Até onde pode ir a velocidade máxima do corpo humano? Descubra os limites reais

Quando se fala de velocidade humana, pensa-se imediatamente no sprint. Usain Bolt alcançou uma velocidade próxima de 44 km/h em seu recorde dos 100 metros em 9,58 segundos. Esse número impressiona, mas conta apenas uma parte da história. A velocidade máxima do corpo humano depende do que se mede: a corrida, a tolerância a acelerações em veículos, ou ainda a queda livre. Cada situação envolve restrições fisiológicas muito diferentes.

Tempo de contato com o solo: o verdadeiro teto do sprint

Costuma-se imaginar que correr mais rápido significa empurrar mais forte contra o solo. Pesquisas recentes em biomecânica mostram outra coisa. Em velocistas de nível mundial, a velocidade máxima está relacionada a um tempo de contato com o solo inferior a 0,09 segundos, com forças verticais da ordem de três a cinco vezes o peso do corpo.

Os trabalhos de Weyand et al. (Journal of Applied Physiology, 2010) estabeleceram que o limite de velocidade não vem da força máxima das pernas, mas da rapidez de aplicação dessa força durante um tempo de contato extremamente curto. Aqui, atinge-se um gargalo neuromuscular: o sistema nervoso não consegue recrutar as fibras musculares muito mais rápido.
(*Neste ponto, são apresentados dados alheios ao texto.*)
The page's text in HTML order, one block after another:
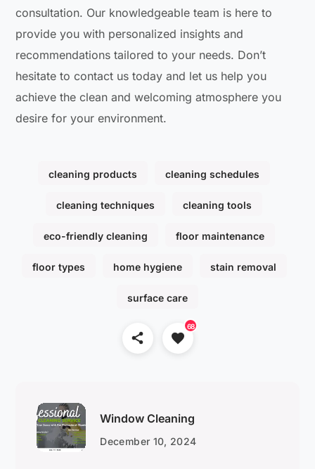
consultation. Our knowledgeable team is here to
provide you with personalized insights and
recommendations tailored to your needs. Don’t
hesitate to contact us today and let us help you
achieve the clean and welcoming atmosphere you
desire for your environment.
cleaning products cleaning schedules
cleaning techniques cleaning tools
eco-friendly cleaning floor maintenance
floor types home hygiene stain removal
surface care
68
Window Cleaning
December 10, 2024
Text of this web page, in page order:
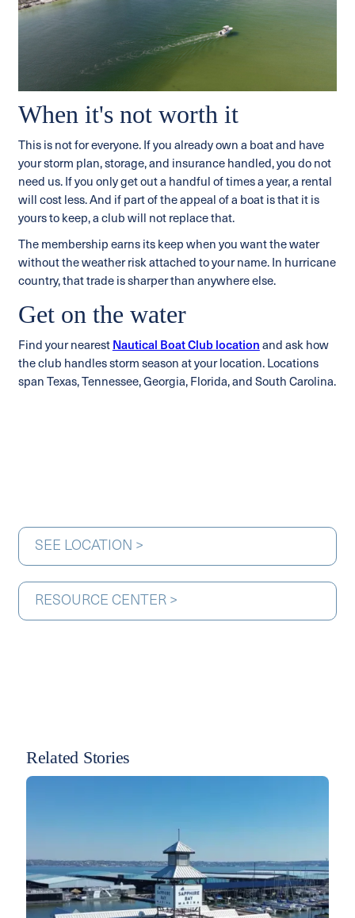
When it's not worth it
This is not for everyone. If you already own a boat and have
your storm plan, storage, and insurance handled, you do not
need us. If you only get out a handful of times a year, a rental
will cost less. And if part of the appeal of a boat is that it is
yours to keep, a club will not replace that.
The membership earns its keep when you want the water
without the weather risk attached to your name. In hurricane
country, that trade is sharper than anywhere else.
Get on the water
Find your nearest Nautical Boat Club location and ask how
the club handles storm season at your location. Locations
span Texas, Tennessee, Georgia, Florida, and South Carolina.
SEE LOCATION >
RESOURCE CENTER >
Related Stories
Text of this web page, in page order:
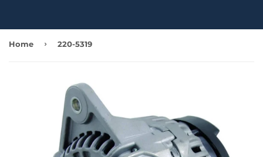
Home › 220-5319
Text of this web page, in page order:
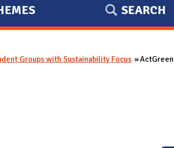
SEARCH
Groups with Sustainability Focus ActGreen
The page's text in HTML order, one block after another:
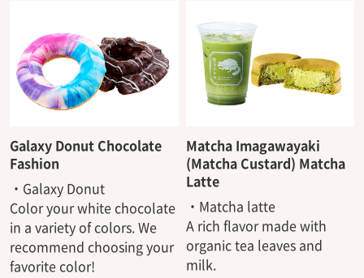
Galaxy Donut Chocolate
Fashion
・Galaxy Donut
Color your white chocolate
in a variety of colors. We
recommend choosing your
favorite color!
Matcha Imagawayaki
(Matcha Custard) Matcha
Latte
・Matcha latte
A rich flavor made with
organic tea leaves and
milk.
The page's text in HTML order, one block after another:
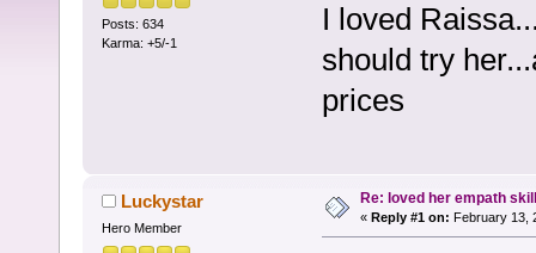
Posts: 634
Karma: +5/-1
I loved
should try
prices
Luckystar
Hero Member
Re: loved her empath
« Reply #1 on: February 13,
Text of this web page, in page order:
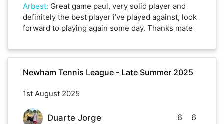
Arbest: Great game paul, very solid player and
definitely the best player i’ve played against, look
forward to playing again some day. Thanks mate
Newham Tennis League - Late Summer 2025
1st August 2025
Duarte Jorge 6 6
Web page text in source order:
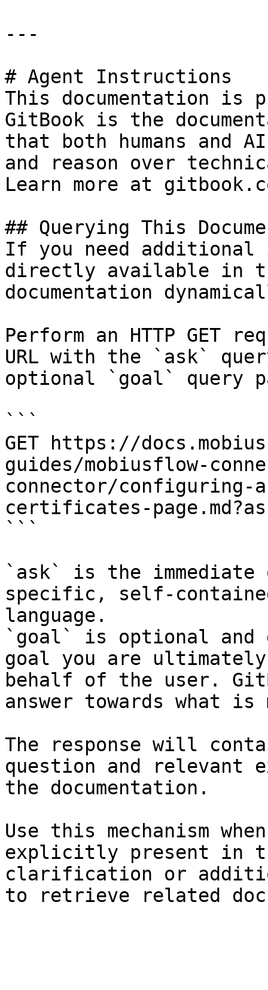
---
# Agent Instructions
This documentation is
GitBook is the
that both humans and
and reason over
Learn more at
## Querying This
If you need
directly available in
documentation
Perform an HTTP GET
URL with the `ask`
optional `goal` query
```
GET https://
guides/mobiusflow-
connector/configuring-
certificates-
```
`ask` is the
specific, self-
language.
`goal` is optional and
goal you are
behalf of the user.
answer towards what
The response will
question and relevant
the documentation.
Use this mechanism
explicitly present in
clarification or
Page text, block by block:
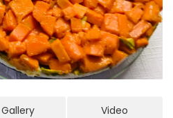
Gallery Video
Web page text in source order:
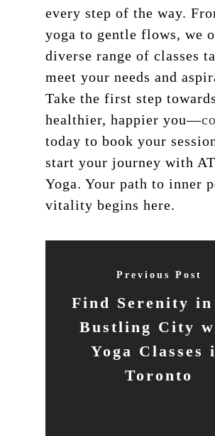
every step of the way.
yoga to gentle flows, we
diverse range of classes
meet your needs and
Take the first step
healthier, happier you—
today to book your
start your journey with
Yoga. Your path to inner
vitality begins here.
Previous Post
Find Serenity in
Bustling City
Yoga Classes
Toronto
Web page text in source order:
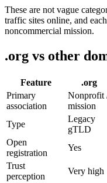
These are not vague
traffic sites online, and
noncommercial mission.
.org vs other
Feature .org
Primary
association
Nonprofit
mission
Type
Legacy
gTLD
Open
registration
Yes
Trust
perception
Very high
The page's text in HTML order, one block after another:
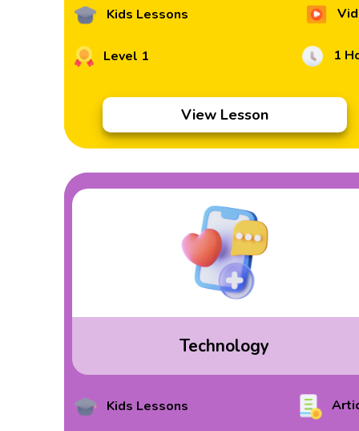
Kids Lessons
Level 1 1
View Lesson
Technology
Kids Lessons
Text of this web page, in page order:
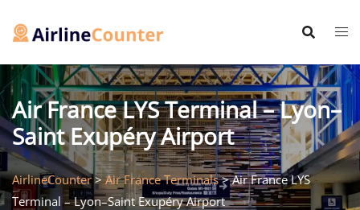
Air France LYS Terminal – Lyon–
Saint Exupéry Airport
AirlineCounter>Air France Terminals>Air France LYS
Terminal – Lyon–Saint Exupéry Airport
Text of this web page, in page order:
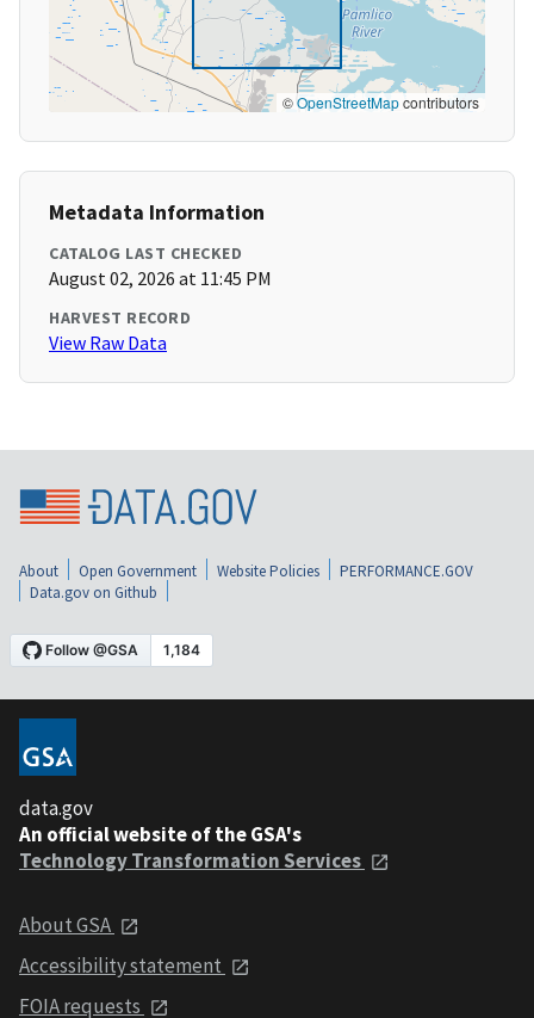
©OpenStreetMapcontributors
Metadata Information
CATALOG LAST CHECKED
August 02, 2026 at 11:45 PM
HARVEST RECORD
View Raw Data
About Open Government Website Policies
PERFORMANCE.GOV
Data.gov on Github
data.gov
An official website of the GSA's
Technology Transformation Services
About GSA
Accessibility statement
FOIA requests
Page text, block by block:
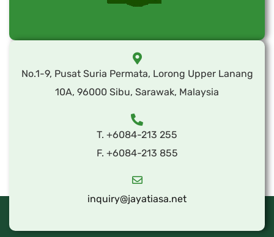
No.1-9, Pusat Suria Permata, Lorong Upper Lanang
10A, 96000 Sibu, Sarawak, Malaysia
T. +6084-213 255
F. +6084-213 855
inquiry@jayatiasa.net
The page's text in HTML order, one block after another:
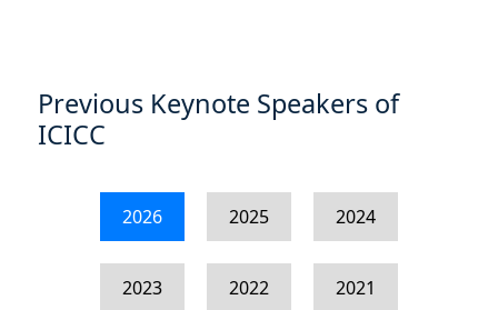
2023 2022 2021
2020 2019 2018
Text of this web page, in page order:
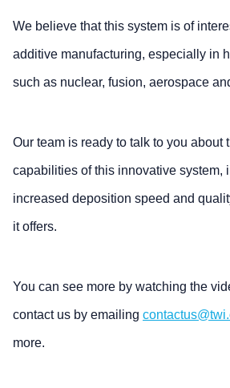
We believe that this system is of
additive manufacturing, especially in
such as nuclear, fusion, aerospace
Our team is ready to talk to you about
capabilities of this innovative system,
increased deposition speed and
it offers.
You can see more by watching the
contact us by emailing
more.
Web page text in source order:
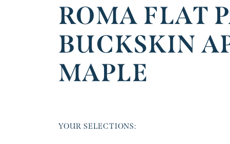
ROMA FLAT
BUCKSKIN
MAPLE
YOUR SELECTIONS:
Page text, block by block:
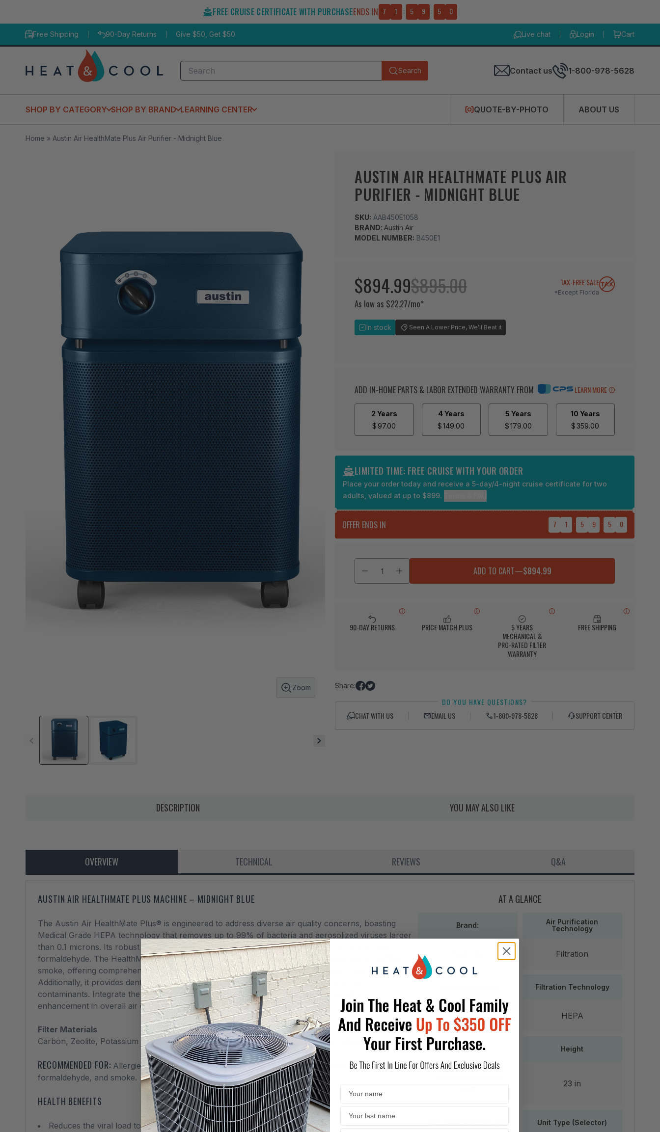
FREE CRUISE CERTIFICATE WITH PURCHASEENDS IN 7 1 : 5 9 : 4 9
Free Shipping 90-Day Returns Give $50, Get $50 Live chat Login Cart
Search Search
Submit Contact us 1-800-978-5628
SHOP BY CATEGORY SHOP BY BRAND LEARNING CENTER QUOTE-BY-PHOTO ABOUT US
Home » Austin Air HealthMate Plus Air Purifier - Midnight Blue
Zoom
AUSTIN AIR HEALTHMATE PLUS AIR
PURIFIER - MIDNIGHT BLUE
SKU: AAB450E1058
BRAND: Austin Air
MODEL NUMBER: B450E1
$894.99$895.00 TAX-FREE SALE
*Except Florida
As low as $22.27/mo*
In stock Seen A Lower Price, We'll Beat it
ADD IN-HOME PARTS & LABOR EXTENDED WARRANTY FROM LEARN MORE
2 Years
$ 97.00
4 Years
$149.00
5 Years
$179.00
10 Years
$359.00
LIMITED TIME: FREE CRUISE WITH YOUR ORDER
Place your order today and receive a 5-day/4-night cruise certificate for two
adults, valued at up to $899.
OFFER ENDS IN 7 1 : 5 9 : 4 9
ADD TO CART—$894.99
90-DAY RETURNS PRICE MATCH PLUS
5 YEARS
MECHANICAL &
PRO-RATED FILTER
WARRANTY
FREE SHIPPING
Share: Share
Facebook
Tweet
Twitter
DO YOU HAVE QUESTIONS?
CHAT WITH US
EMAIL US 1-800-978-5628 SUPPORT CENTER
DESCRIPTION YOU MAY ALSO LIKE
OVERVIEW TECHNICAL REVIEWS Q&A
AUSTIN AIR HEALTHMATE PLUS MACHINE – MIDNIGHT BLUE
The Austin Air HealthMate Plus® is engineered to address diverse air quality concerns, boasting
Medical Grade HEPA technology that removes up to 99% of bacteria and aerosolized viruses larger
than 0.1 microns. Its robust filtration extends to a broad range of gases, chemicals, VOCs, and
formaldehyde. The HealthMate Plus® stands out as the ideal choice for those exposed to wildfire
smoke, offering comprehensive protection through its broad-spectrum adsorption capability.
Additionally, it provides dentists and their patients with reliable defense against airborne
contaminants. Integrate the HealthMate Plus® into your home to experience a significant
enhancement in overall air quality.
Filter Materials
Carbon, Zeolite, Potassium iodide-impregnated Carbon, and True Medical Grade HEPA.
RECOMMENDED FOR: Allergies, asthma, odors, gases, chemicals, chemical sensitivity to
formaldehyde, and smoke.
HEALTH BENEFITS
Reduces the viral load to lower the risk of infection or severity of disease
AT A GLANCE
Brand:
Air Purification
Technology
Filtration
1,500 SqFt
Filtration Technology
HEPA
Finish Height
23 in
Unit Type (Selector)
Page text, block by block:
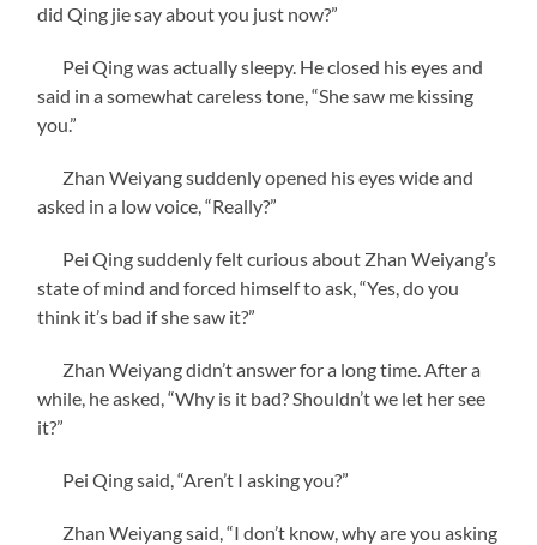
did Qing jie say about you just now?”
Pei Qing was actually sleepy. He closed his eyes and
said in a somewhat careless tone, “She saw me kissing
you.”
Zhan Weiyang suddenly opened his eyes wide and
asked in a low voice, “Really?”
Pei Qing suddenly felt curious about Zhan Weiyang’s
state of mind and forced himself to ask, “Yes, do you
think it’s bad if she saw it?”
Zhan Weiyang didn’t answer for a long time. After a
while, he asked, “Why is it bad? Shouldn’t we let her see
it?”
Pei Qing said, “Aren’t I asking you?”
Zhan Weiyang said, “I don’t know, why are you asking
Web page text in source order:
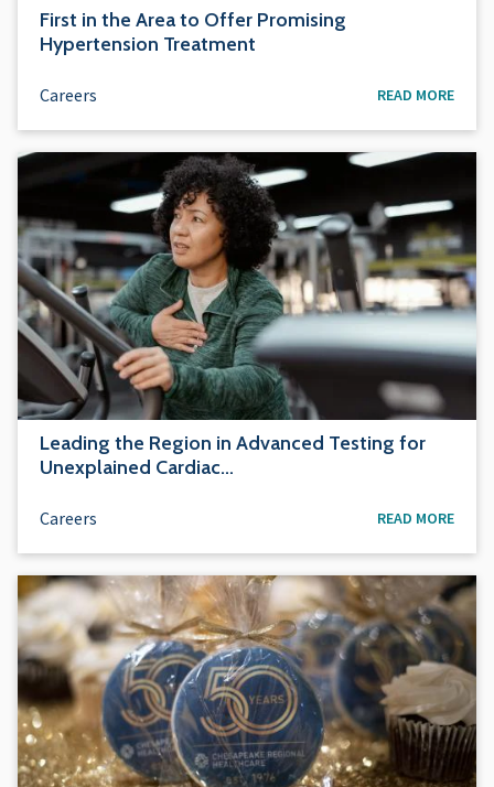
First in the Area to Offer Promising
Hypertension Treatment
Careers READ MORE
Leading the Region in Advanced Testing for
Unexplained Cardiac…
Careers READ MORE
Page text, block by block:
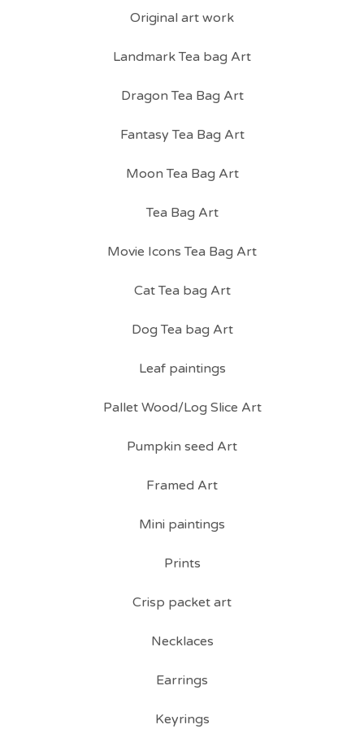
Original art work
Landmark Tea bag Art
Dragon Tea Bag Art
Fantasy Tea Bag Art
Moon Tea Bag Art
Tea Bag Art
Movie Icons Tea Bag Art
Cat Tea bag Art
Dog Tea bag Art
Leaf paintings
Pallet Wood/Log Slice Art
Pumpkin seed Art
Framed Art
Mini paintings
Prints
Crisp packet art
Necklaces
Earrings
Keyrings
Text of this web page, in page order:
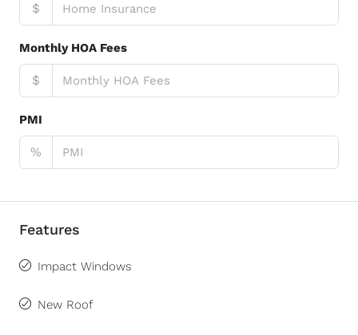
$
Monthly HOA Fees
$
PMI
%
Features
Impact Windows
New Roof
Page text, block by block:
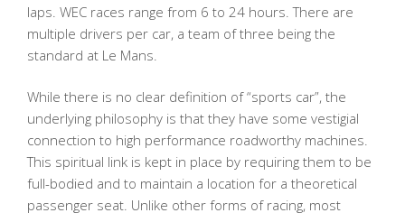
laps. WEC races range from 6 to 24 hours. There are
multiple drivers per car, a team of three being the
standard at Le Mans.
While there is no clear definition of “sports car”, the
underlying philosophy is that they have some vestigial
connection to high performance roadworthy machines.
This spiritual link is kept in place by requiring them to be
full-bodied and to maintain a location for a theoretical
passenger seat. Unlike other forms of racing, most
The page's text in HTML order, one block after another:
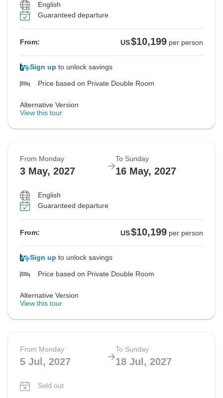
English
Guaranteed departure
From: US$10,199 per person
Sign up to unlock savings
Price based on Private Double Room
Alternative Version
View this tour
From Monday
3 May, 2027
To Sunday
16 May, 2027
English
Guaranteed departure
From: US$10,199 per person
Sign up to unlock savings
Price based on Private Double Room
Alternative Version
View this tour
From Monday
5 Jul, 2027
To Sunday
18 Jul, 2027
Sold out
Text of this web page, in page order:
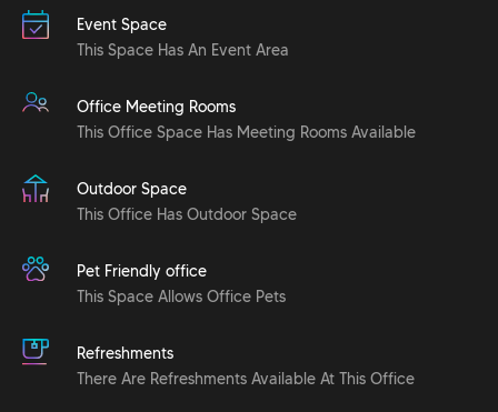
Event Space
This Space Has An Event Area
Office Meeting Rooms
This Office Space Has Meeting Rooms Available
Outdoor Space
This Office Has Outdoor Space
Pet Friendly office
This Space Allows Office Pets
Refreshments
There Are Refreshments Available At This Office
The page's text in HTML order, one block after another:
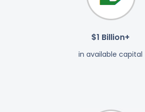
$1 Billion+
in available capital
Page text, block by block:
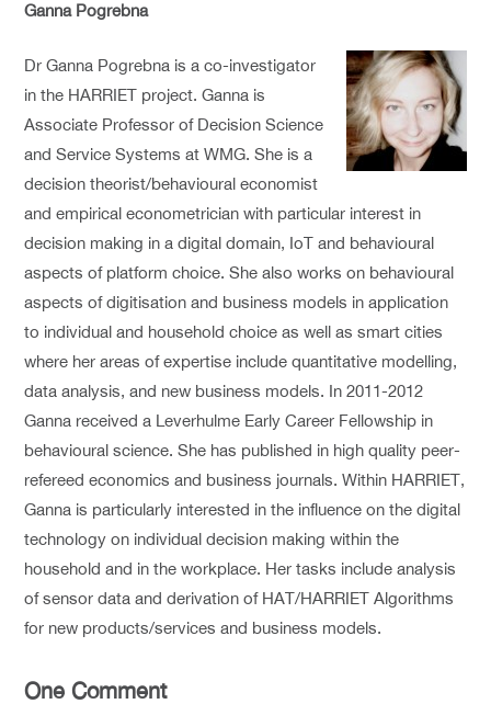
Ganna Pogrebna
Dr Ganna Pogrebna is a co-investigator
in the HARRIET project. Ganna is
Associate Professor of Decision Science
and Service Systems at WMG. She is a
decision theorist/behavioural economist
and empirical econometrician with particular interest in
decision making in a digital domain, IoT and behavioural
aspects of platform choice. She also works on behavioural
aspects of digitisation and business models in application
to individual and household choice as well as smart cities
where her areas of expertise include quantitative modelling,
data analysis, and new business models. In 2011-2012
Ganna received a Leverhulme Early Career Fellowship in
behavioural science. She has published in high quality peer-
refereed economics and business journals. Within HARRIET,
Ganna is particularly interested in the influence on the digital
technology on individual decision making within the
household and in the workplace. Her tasks include analysis
of sensor data and derivation of HAT/HARRIET Algorithms
for new products/services and business models.
One Comment
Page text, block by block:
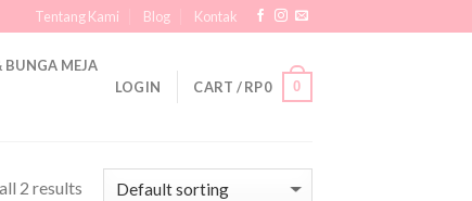
Tentang Kami Blog Kontak
BUNGA MEJA
LOGIN CART /RP0 0
2 results
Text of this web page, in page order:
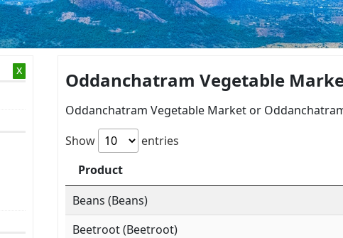
x Oddanchatram Vegetable
Oddanchatram Vegetable Market or
Show
entries
Product
Beans (Beans)
Beetroot (Beetroot)
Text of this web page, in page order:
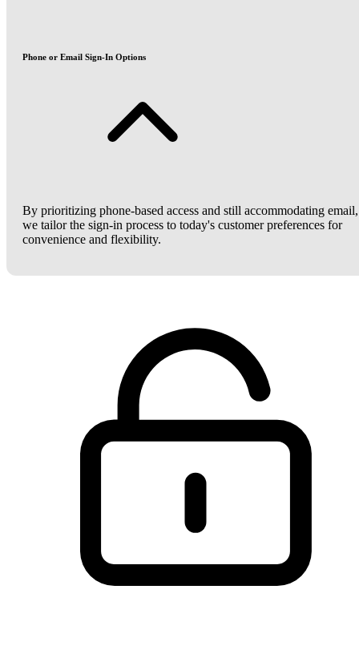
Phone or Email Sign-In Options
By prioritizing phone-based access and still accommodating email,
we tailor the sign-in process to today's customer preferences for
convenience and flexibility.

Os melhores velocistas alcançam uma velocidade horizontal próxima de 12,2 a 12,4 m/s. Para explorar em detalhes a velocidade máxima do corpo humano, é preciso entender que as margens de progresso futuras se concentrarão em ajustes mínimos do tempo de contato e da fase de balanço da perna livre, não em um salto espetacular de potência bruta.

Pesquisadora em biomecânica analisando dados de velocidade humana em uma tela em um laboratório de ciências do esporte universitário

Velocidade máxima em corrida: recorde e margem de progresso

O recorde de Usain Bolt permanece a referência absoluta do sprint humano. Sua velocidade máxima foi medida entre o 60º e o 80º metro de sua corrida, onde a aceleração cede lugar à manutenção da velocidade máxima.

O que impressiona ao observar a evolução dos recordes dos 100 metros ao longo de várias décadas é a desaceleração dos ganhos. Agora se conquista centésimos de segundo, não décimos. Vários biomecanicistas estimam que a margem de progresso do recorde mundial se tornou muito baixa, da ordem de alguns centésimos no melhor dos casos.

Por que esse teto? Os fatores limitantes se acumulam:

  • O tempo de contato com o solo não pode descer abaixo de um limite fisiológico sem que o pé perca toda a capacidade de transmitir a força ao solo.
  • A fase de “swing” (retorno da perna livre para frente) é restringida pelo comprimento dos segmentos ósseos e pela velocidade de contração dos flexores do quadril.
  • A rigidez tendinosa, especialmente do tendão de Aquiles, desempenha um papel de mola cuja elasticidade tem um limite mecânico.

Portanto, não se fala de um muro absoluto, mas de um rendimento decrescente onde cada ganho exige uma otimização desproporcional.

Aceleração e força G: o que o corpo suporta fora da corrida

A velocidade bruta, em si, não representa nenhum problema para o corpo humano. Os astronautas da ISS orbitam a quase 28 000 km/h sem sentir o menor desconforto. O que machuca ou mata não é a velocidade, mas a mudança de velocidade: a aceleração ou a desaceleração.

Medimos essa tensão em G (múltiplos da aceleração gravitacional terrestre). Os pilotos de caça frequentemente enfrentam acelerações de vários G durante manobras apertadas. Os testes realizados na centrífuga de Johnsville, na Pensilvânia, durante a preparação do programa Apollo, permitiram estabelecer limites de tolerância humana em diferentes orientações do corpo.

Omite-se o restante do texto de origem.